Porém, o cartaz também poderia ter os dizeres “Galvão cuidado com a Lei de Acesso a Informação” e aí poderia outro cartaz complementar dizendo que todas as instituições estão na ilegalidade. Não há um só órgão que esteja respeitando-a plenamente. Mas há órgãos como o Senado (de Sarney a Renan), a Assembleia Legislativa do RN e a nossa Câmara Municipal que se esmeram no crime de esconder suas entranhas ao povo em geral, que é seu financiador, para o exercício democrático e não para esse exercício pleno do autoritarismo.

Com relação à Copa do Mundo, nenhuma capital foi aprovada no levantamento feito pelo Instituto Ethos.  Aliás, todas as capitais seriam reprovadas com louvor face às gestões obscurantistas.

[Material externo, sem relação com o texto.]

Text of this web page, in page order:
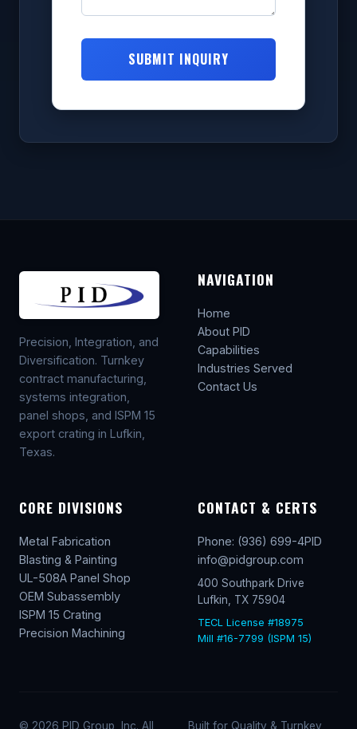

O cartaz que quebrou o tédio da transmissão insossa de um jogo também sem gosto, poderia também dizer “Galvão cuidado com o Marin”, ou Blatter ou Valcker. Ou mesmo em homenagem a esta tríade “desportiva, ética e generosa” poderia mesmo dizer “Galvão cuidado com a Democracia”, pois os homens de bem acima citados não escondem que acham que a Democracia atrapalha as obras, os serviços e os lucros da FIFA.

Ledo engano, A FIFA acaba de comemorar a projeção de 5 Bilhões de PILAS de lucratividade na Copa do Mundo no Brasil. 30% a mais do que na África do Sul e 60% a mais do que na de 2006. E é porque nossa Democracia não está atrapalhando nem um pouco. Tivesse atrapalhando a Comissão da Verdade já teria ouvido José Maria Marim e ele seria reduzido a um mero financiador e instigador de torturas.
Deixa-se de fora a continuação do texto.